WORK ITEM:
Below are the records. Gather each line that holds "cours".

*** RECORDS PROVIDED ***

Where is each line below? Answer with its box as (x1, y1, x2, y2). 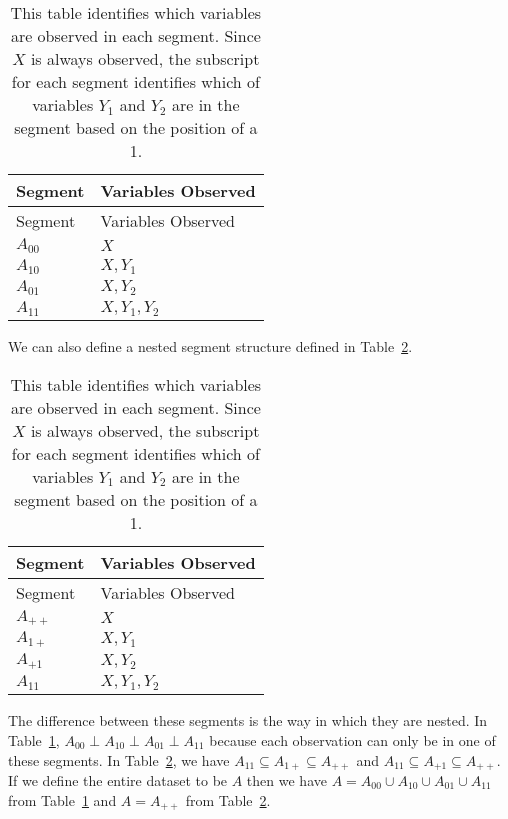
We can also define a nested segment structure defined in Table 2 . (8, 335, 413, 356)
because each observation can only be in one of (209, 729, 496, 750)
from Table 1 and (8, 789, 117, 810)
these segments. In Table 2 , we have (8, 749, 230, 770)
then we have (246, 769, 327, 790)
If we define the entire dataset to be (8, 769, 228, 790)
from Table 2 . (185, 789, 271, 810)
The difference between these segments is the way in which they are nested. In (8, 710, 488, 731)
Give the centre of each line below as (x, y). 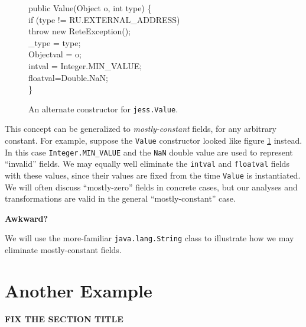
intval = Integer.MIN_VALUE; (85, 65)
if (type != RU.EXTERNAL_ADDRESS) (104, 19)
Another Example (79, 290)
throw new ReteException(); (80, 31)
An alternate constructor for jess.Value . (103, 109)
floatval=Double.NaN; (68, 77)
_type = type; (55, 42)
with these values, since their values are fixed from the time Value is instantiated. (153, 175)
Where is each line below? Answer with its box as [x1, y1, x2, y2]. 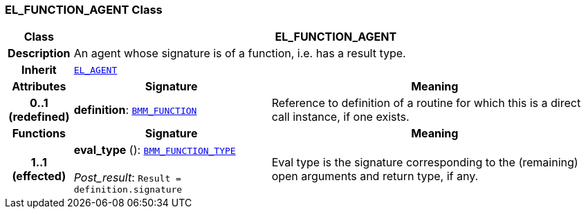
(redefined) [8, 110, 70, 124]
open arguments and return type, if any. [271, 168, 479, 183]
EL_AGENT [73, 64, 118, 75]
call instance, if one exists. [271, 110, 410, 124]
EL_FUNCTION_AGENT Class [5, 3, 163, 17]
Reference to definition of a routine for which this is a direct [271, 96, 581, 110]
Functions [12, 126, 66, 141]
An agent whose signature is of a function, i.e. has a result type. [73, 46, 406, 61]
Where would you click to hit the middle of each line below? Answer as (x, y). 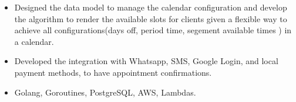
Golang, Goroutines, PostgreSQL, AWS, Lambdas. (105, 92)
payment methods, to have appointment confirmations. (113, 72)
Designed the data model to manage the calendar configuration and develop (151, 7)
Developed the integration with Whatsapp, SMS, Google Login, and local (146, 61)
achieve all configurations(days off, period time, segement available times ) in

*** End of RECORDS PROVIDED ***
*** RECORDS PROVIDED ***

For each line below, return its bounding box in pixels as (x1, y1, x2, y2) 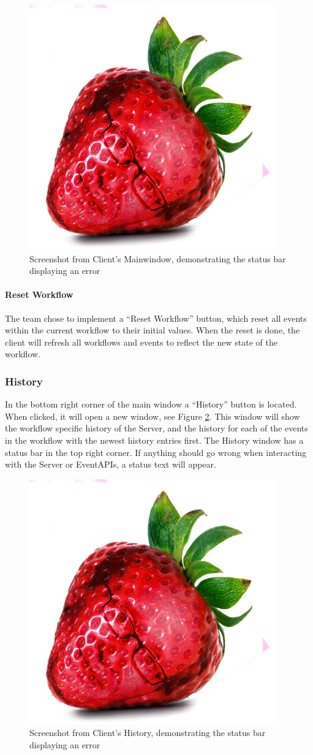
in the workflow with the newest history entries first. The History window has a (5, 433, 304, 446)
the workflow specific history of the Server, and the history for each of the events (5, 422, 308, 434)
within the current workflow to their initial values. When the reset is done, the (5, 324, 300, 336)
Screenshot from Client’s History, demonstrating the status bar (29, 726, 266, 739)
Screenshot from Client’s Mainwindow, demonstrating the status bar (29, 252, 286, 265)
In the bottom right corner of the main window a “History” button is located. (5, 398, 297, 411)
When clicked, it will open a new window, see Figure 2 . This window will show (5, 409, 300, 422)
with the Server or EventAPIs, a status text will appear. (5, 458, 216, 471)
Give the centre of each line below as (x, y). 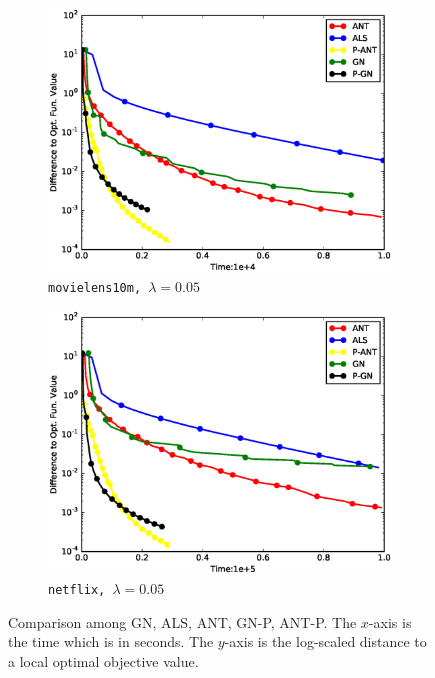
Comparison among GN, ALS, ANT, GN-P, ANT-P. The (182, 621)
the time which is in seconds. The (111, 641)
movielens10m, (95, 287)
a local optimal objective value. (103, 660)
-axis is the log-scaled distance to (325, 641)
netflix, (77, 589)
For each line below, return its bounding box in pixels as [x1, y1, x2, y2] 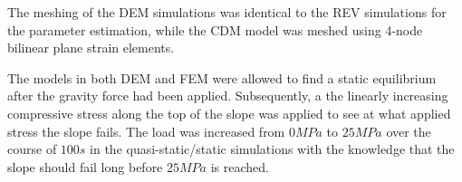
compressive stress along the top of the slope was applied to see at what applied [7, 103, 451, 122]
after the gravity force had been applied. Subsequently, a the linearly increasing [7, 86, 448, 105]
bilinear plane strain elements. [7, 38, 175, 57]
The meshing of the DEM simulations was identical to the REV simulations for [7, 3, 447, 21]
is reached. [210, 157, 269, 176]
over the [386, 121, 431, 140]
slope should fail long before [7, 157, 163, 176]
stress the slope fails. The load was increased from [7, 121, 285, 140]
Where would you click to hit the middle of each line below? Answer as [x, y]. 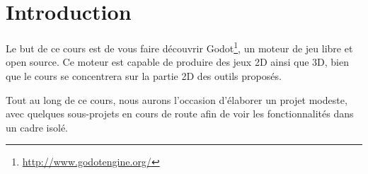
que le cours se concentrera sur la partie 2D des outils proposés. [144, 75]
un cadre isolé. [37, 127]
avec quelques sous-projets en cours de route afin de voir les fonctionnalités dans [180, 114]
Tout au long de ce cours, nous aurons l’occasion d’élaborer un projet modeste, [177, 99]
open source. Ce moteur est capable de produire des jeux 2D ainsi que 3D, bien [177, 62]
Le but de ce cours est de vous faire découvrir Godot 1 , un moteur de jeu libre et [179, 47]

*** End of RECORDS PROVIDED ***

RESPONSE TO THIS EXERCISE:
que le cours se concentrera sur la partie 2D des outils proposés. [144, 75]
avec quelques sous-projets en cours de route afin de voir les fonctionnalités dans [180, 114]
Tout au long de ce cours, nous aurons l’occasion d’élaborer un projet modeste, [177, 99]
Le but de ce cours est de vous faire découvrir Godot 1 , un moteur de jeu libre et [179, 47]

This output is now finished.